Task instructions:
Your copy should hold every record verbatim and none of the pictures.

Task inputs:

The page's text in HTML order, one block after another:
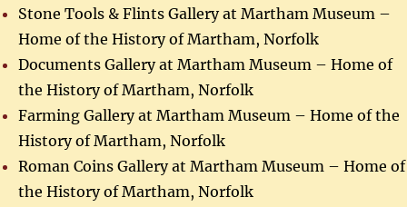
Stone Tools & Flints Gallery at Martham Museum –
Home of the History of Martham, Norfolk
Documents Gallery at Martham Museum – Home of
the History of Martham, Norfolk
Farming Gallery at Martham Museum – Home of the
History of Martham, Norfolk
Roman Coins Gallery at Martham Museum – Home of
the History of Martham, Norfolk
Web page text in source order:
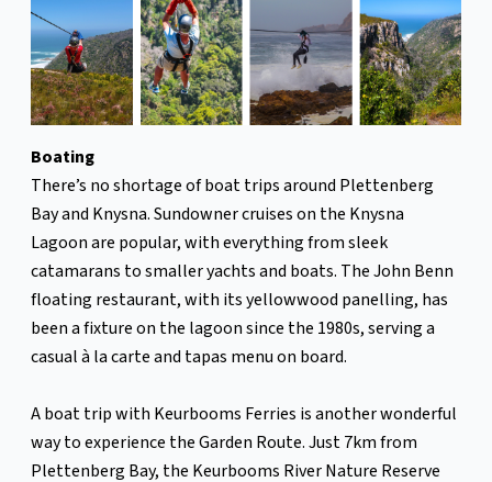
Boating
There’s no shortage of boat trips around Plettenberg
Bay and Knysna. Sundowner cruises on the Knysna
Lagoon are popular, with everything from sleek
catamarans to smaller yachts and boats. The John Benn
floating restaurant, with its yellowwood panelling, has
been a fixture on the lagoon since the 1980s, serving a
casual à la carte and tapas menu on board.
A boat trip with Keurbooms Ferries is another wonderful
way to experience the Garden Route. Just 7km from
Plettenberg Bay, the Keurbooms River Nature Reserve
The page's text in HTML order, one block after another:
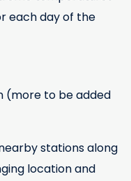
each day of the
(more to be added
stations along
location and
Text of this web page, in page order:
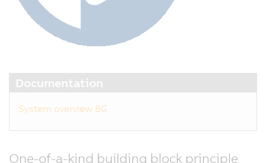
Documentation
System overview 8G
One-of-a-kind building block principle
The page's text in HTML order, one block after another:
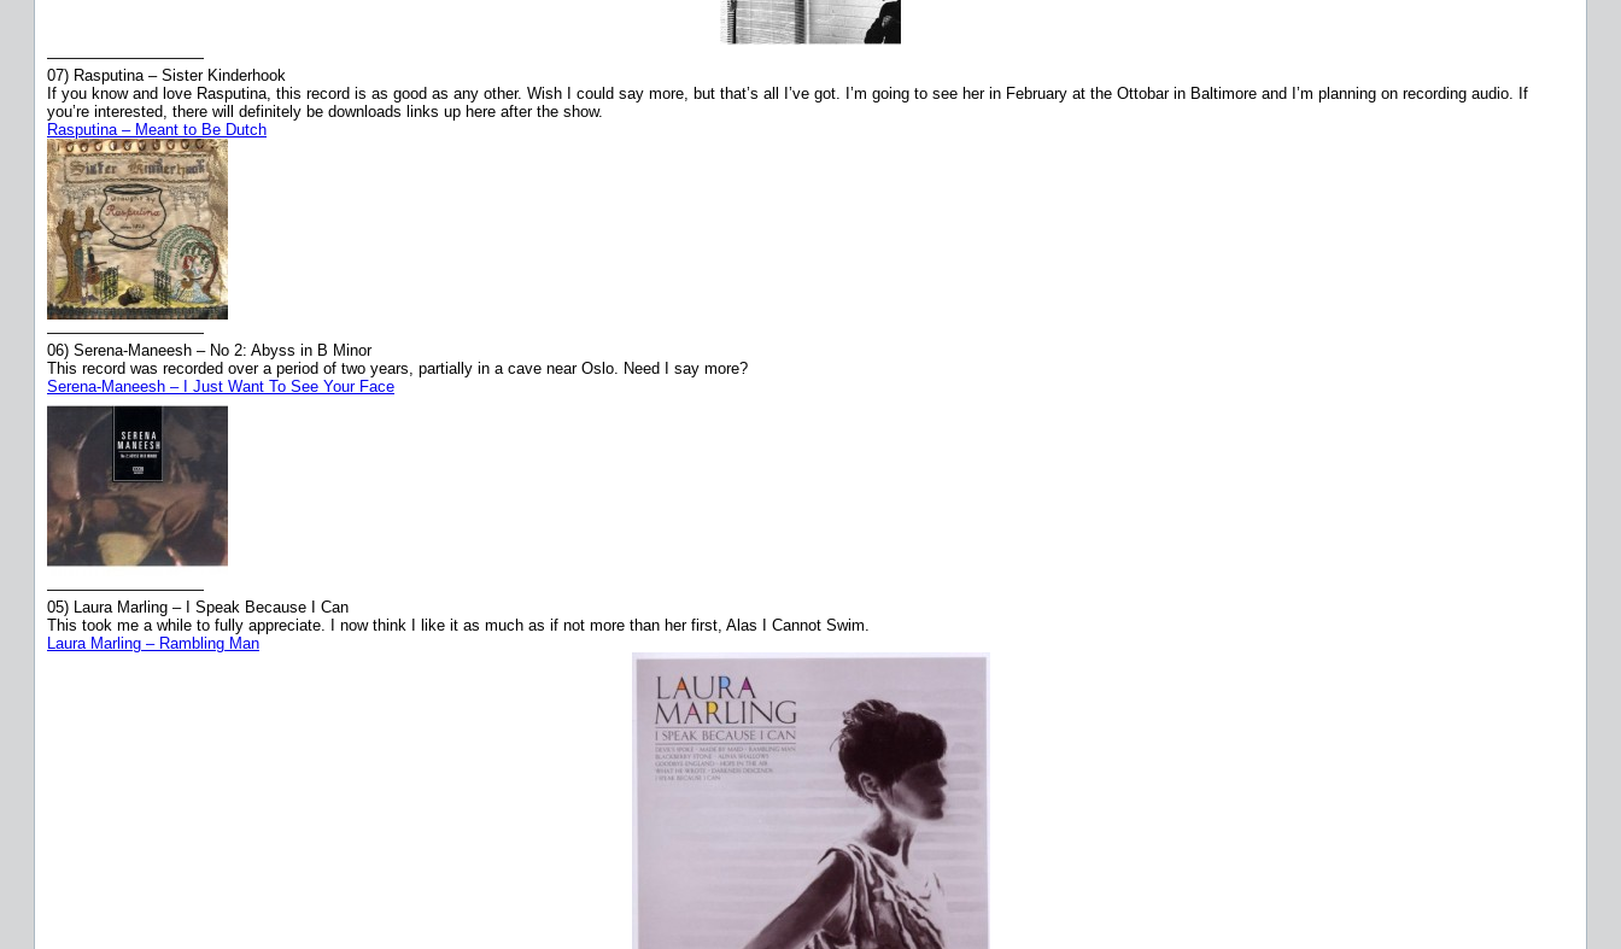
——————————
07) Rasputina – Sister Kinderhook
If you know and love Rasputina, this record is as good as any other. Wish I could say more, but that’s all I’ve got. I’m going to see her in February at the Ottobar in Baltimore and I’m planning on recording audio. If
you’re interested, there will definitely be downloads links up here after the show.
Rasputina – Meant to Be Dutch
——————————
06) Serena-Maneesh – No 2: Abyss in B Minor
This record was recorded over a period of two years, partially in a cave near Oslo. Need I say more?
Serena-Maneesh – I Just Want To See Your Face
——————————
05) Laura Marling – I Speak Because I Can
This took me a while to fully appreciate. I now think I like it as much as if not more than her first, Alas I Cannot Swim.
Laura Marling – Rambling Man
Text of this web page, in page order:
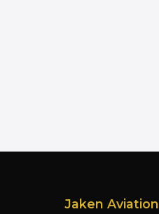
Jaken Aviation
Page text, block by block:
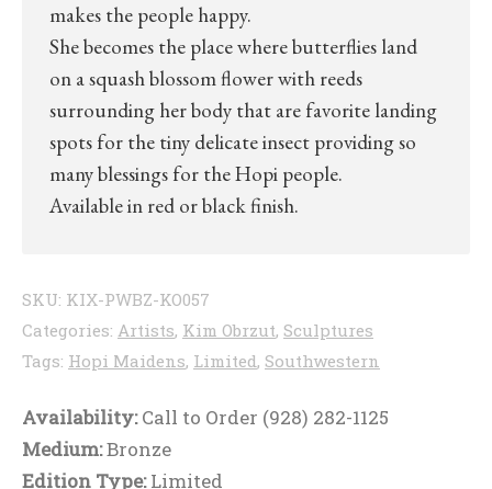
makes the people happy.
She becomes the place where butterflies land
on a squash blossom flower with reeds
surrounding her body that are favorite landing
spots for the tiny delicate insect providing so
many blessings for the Hopi people.
Available in red or black finish.
SKU: KIX-PWBZ-KO057
Categories: Artists, Kim Obrzut, Sculptures
Tags: Hopi Maidens, Limited, Southwestern
Availability:Call to Order (928) 282-1125
Medium:Bronze
Edition Type:Limited
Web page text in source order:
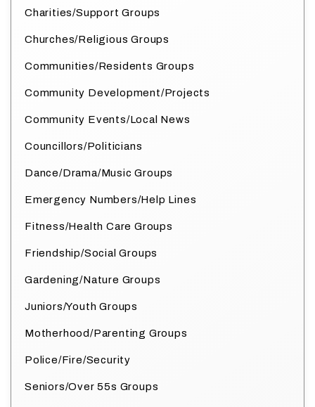
Charities/Support Groups
Churches/Religious Groups
Communities/Residents Groups
Community Development/Projects
Community Events/Local News
Councillors/Politicians
Dance/Drama/Music Groups
Emergency Numbers/Help Lines
Fitness/Health Care Groups
Friendship/Social Groups
Gardening/Nature Groups
Juniors/Youth Groups
Motherhood/Parenting Groups
Police/Fire/Security
Seniors/Over 55s Groups
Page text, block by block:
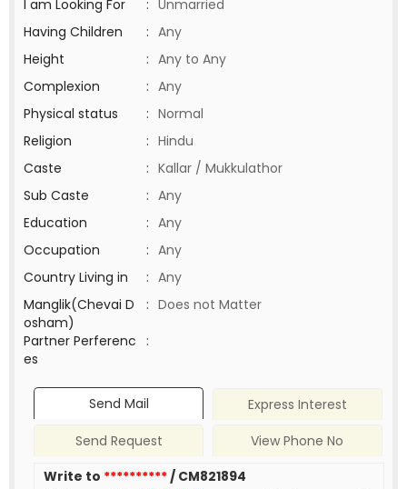
I am Looking For
: Unmarried
Having Children
: Any
Height
: Any to Any
Complexion
: Any
Physical status
: Normal
Religion
: Hindu
Caste
: Kallar / Mukkulathor
Sub Caste
: Any
Education
: Any
Occupation
: Any
Country Living in
: Any
Manglik(Chevai D
osham)
: Does not Matter
Partner Perferenc
es
:
Send Mail
Express Interest
Send Request
View Phone No
Write to **********/ CM821894
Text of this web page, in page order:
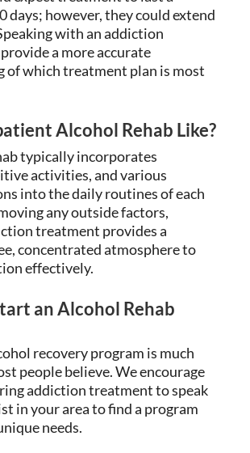
days; however, they could extend
with an addiction
a more accurate
of which treatment plan is most
Alcohol Rehab Like?
typically incorporates
activities, and various
into the daily routines of each
any outside factors,
treatment provides a
concentrated atmosphere to
effectively.
an Alcohol Rehab
recovery program is much
people believe. We encourage
addiction treatment to speak
in your area to find a program
needs.
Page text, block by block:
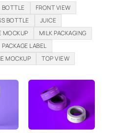
BOTTLE
FRONT VIEW
BOTTLE
JUICE
MOCKUP
MILK PACKAGING
PACKAGE LABEL
MOCKUP
TOP VIEW
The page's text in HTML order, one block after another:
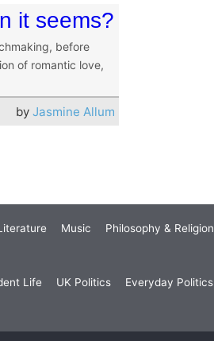
it seems?
before
of romantic love,
byJasmine Allum
Music Philosophy & Religion
Life UK Politics Everyday Politics
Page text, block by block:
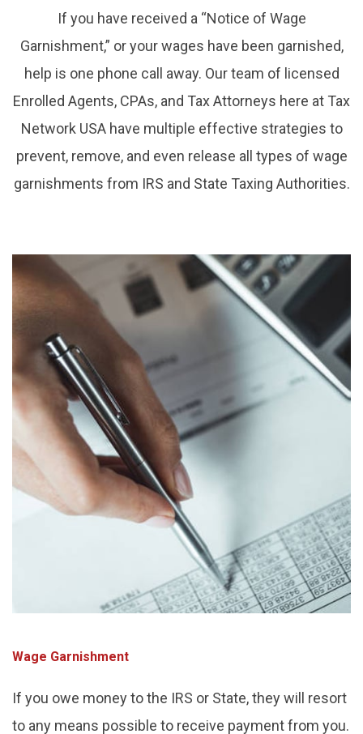
If you have received a “Notice of Wage
Garnishment,” or your wages have been garnished,
help is one phone call away. Our team of licensed
Enrolled Agents, CPAs, and Tax Attorneys here at Tax
Network USA have multiple effective strategies to
prevent, remove, and even release all types of wage
garnishments from IRS and State Taxing Authorities.
Wage Garnishment
If you owe money to the IRS or State, they will resort
to any means possible to receive payment from you.
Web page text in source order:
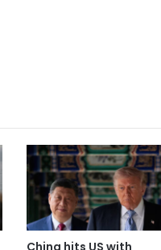
China hits US with
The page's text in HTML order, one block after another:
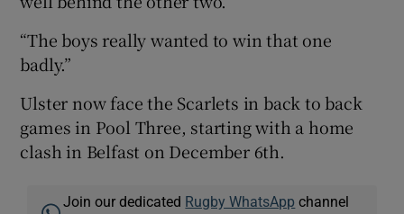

Solution to the exercise:
The page's text in HTML order, one block after another:
Stone Tools & Flints Gallery at Martham Museum –
Home of the History of Martham, Norfolk
Documents Gallery at Martham Museum – Home of
the History of Martham, Norfolk
Farming Gallery at Martham Museum – Home of the
History of Martham, Norfolk
Roman Coins Gallery at Martham Museum – Home of
the History of Martham, Norfolk
Web page text in source order:
Boating
There’s no shortage of boat trips around Plettenberg
Bay and Knysna. Sundowner cruises on the Knysna
Lagoon are popular, with everything from sleek
catamarans to smaller yachts and boats. The John Benn
floating restaurant, with its yellowwood panelling, has
been a fixture on the lagoon since the 1980s, serving a
casual à la carte and tapas menu on board.
A boat trip with Keurbooms Ferries is another wonderful
way to experience the Garden Route. Just 7km from
Plettenberg Bay, the Keurbooms River Nature Reserve
The page's text in HTML order, one block after another:
each day of the
(more to be added
stations along
location and
Text of this web page, in page order:
Documentation
System overview 8G
One-of-a-kind building block principle
The page's text in HTML order, one block after another:
——————————
07) Rasputina – Sister Kinderhook
If you know and love Rasputina, this record is as good as any other. Wish I could say more, but that’s all I’ve got. I’m going to see her in February at the Ottobar in Baltimore and I’m planning on recording audio. If
you’re interested, there will definitely be downloads links up here after the show.
Rasputina – Meant to Be Dutch
——————————
06) Serena-Maneesh – No 2: Abyss in B Minor
This record was recorded over a period of two years, partially in a cave near Oslo. Need I say more?
Serena-Maneesh – I Just Want To See Your Face
——————————
05) Laura Marling – I Speak Because I Can
This took me a while to fully appreciate. I now think I like it as much as if not more than her first, Alas I Cannot Swim.
Laura Marling – Rambling Man
Text of this web page, in page order:
Jaken Aviation
Page text, block by block:
makes the people happy.
She becomes the place where butterflies land
on a squash blossom flower with reeds
surrounding her body that are favorite landing
spots for the tiny delicate insect providing so
many blessings for the Hopi people.
Available in red or black finish.
SKU: KIX-PWBZ-KO057
Categories: Artists, Kim Obrzut, Sculptures
Tags: Hopi Maidens, Limited, Southwestern
Availability:Call to Order (928) 282-1125
Medium:Bronze
Edition Type:Limited
Web page text in source order:
Charities/Support Groups
Churches/Religious Groups
Communities/Residents Groups
Community Development/Projects
Community Events/Local News
Councillors/Politicians
Dance/Drama/Music Groups
Emergency Numbers/Help Lines
Fitness/Health Care Groups
Friendship/Social Groups
Gardening/Nature Groups
Juniors/Youth Groups
Motherhood/Parenting Groups
Police/Fire/Security
Seniors/Over 55s Groups
Page text, block by block:
I am Looking For
: Unmarried
Having Children
: Any
Height
: Any to Any
Complexion
: Any
Physical status
: Normal
Religion
: Hindu
Caste
: Kallar / Mukkulathor
Sub Caste
: Any
Education
: Any
Occupation
: Any
Country Living in
: Any
Manglik(Chevai D
osham)
: Does not Matter
Partner Perferenc
es
:
Send Mail
Express Interest
Send Request
View Phone No
Write to **********/ CM821894
Text of this web page, in page order:
days; however, they could extend
with an addiction
a more accurate
of which treatment plan is most
Alcohol Rehab Like?
typically incorporates
activities, and various
into the daily routines of each
any outside factors,
treatment provides a
concentrated atmosphere to
effectively.
an Alcohol Rehab
recovery program is much
people believe. We encourage
addiction treatment to speak
in your area to find a program
needs.
Page text, block by block:
BOTTLE
FRONT VIEW
BOTTLE
JUICE
MOCKUP
MILK PACKAGING
PACKAGE LABEL
MOCKUP
TOP VIEW
The page's text in HTML order, one block after another:
it seems?
before
of romantic love,
byJasmine Allum
Music Philosophy & Religion
Life UK Politics Everyday Politics
Page text, block by block:
If you have received a “Notice of Wage
Garnishment,” or your wages have been garnished,
help is one phone call away. Our team of licensed
Enrolled Agents, CPAs, and Tax Attorneys here at Tax
Network USA have multiple effective strategies to
prevent, remove, and even release all types of wage
garnishments from IRS and State Taxing Authorities.
Wage Garnishment
If you owe money to the IRS or State, they will resort
to any means possible to receive payment from you.
Web page text in source order:
China hits US with
The page's text in HTML order, one block after another:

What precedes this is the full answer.